Fri, Jul 29, 2011 - Page 3 News List

DPP criticizes ‘I am a’ T-shirt

NATURAL AND SIMPLE?A KMT spokesperson said for young people the ROC is Taiwan and Taiwan is the ROC, and that they are Taiwanese, citizens of the ROC and also ‘R.O.Cers’

By Lin Shu-hui and Peng Hsien-chun  /  Staff Reporters

The Democratic Progressive Party (DPP) yesterday criticized the “I am a” T-shirt introduced by President Ma Ying-jeou’s (馬英九) re-election campaign office, saying it could mislead the international community as there are nations other than the Republic of China that use the acronym ROC.

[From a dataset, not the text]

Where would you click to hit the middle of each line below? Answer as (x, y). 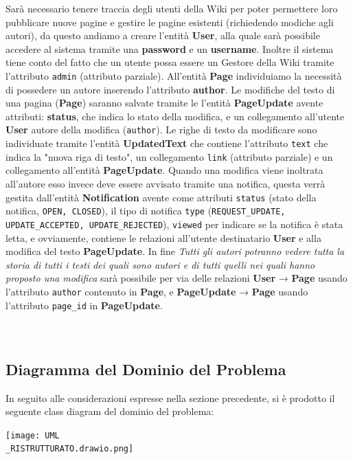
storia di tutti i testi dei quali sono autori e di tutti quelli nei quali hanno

Ma’s campaign office seems to have a national identity crisis, DPP spokesperson Liang Wen-jie (梁文傑) said, adding that according to the Ministry of the Foreign Affairs’ Web site, other countries such as the Republic of Croatia, Republic of Cameroon, Republic of Cuba, the Republic of Chile, Republic of Cyprus, Republic of Chad, and the Republic of Colombia, use the abbreviation ROC.

“When you wear [that] T-shirt, foreigners might ask which -country do you mean?” Liang said.

Saying that national identity is a simple issue to which one can simply answer “I am Taiwanese,” Liang said Ma’s campaign office shouldn’t employ gimmicks because the issue of national identity is not a game to be made light of.

Another DPP spokesperson, Chen Chi-mai (陳其邁), said that “the Ma government should not keep silent when others attempt to relegate us to a province of China and have the courage to say we are the ROC when attending the WHO. Now with the ‘I am a’ T-shirt, it is just confusing people.”

If Ma’s campaign office really wanted to have such a T-shirt, it should print the ROC flag and inscribe on it words such as “Taiwan.” It would then be a straight-forward message and not one that seeks to obfuscate, he added.

In response, Ma’s campaign office spokesperson Lee Chia-fei (李佳霏) said the DPP’s various interpretations of ROC stemmed from DPP chairperson Tsai Ing-wen’s (蔡英文) comments that the ROC was a government-in-exile, adding that the DPP was creating a storm in a teacup.

“For young people in Taiwan, the ROC is Taiwan and Taiwan is the ROC, I am Taiwanese, I am a citizen of the ROC, I am also an ROCer, it’s a very natural and simple answer,” she said.

Instead of arguing for the sake of arguing, the DPP should ask Tsai, who is also the DPP’s presidential candidate, to detail her cross-strait policies and ideas for governing the nation, Lee added.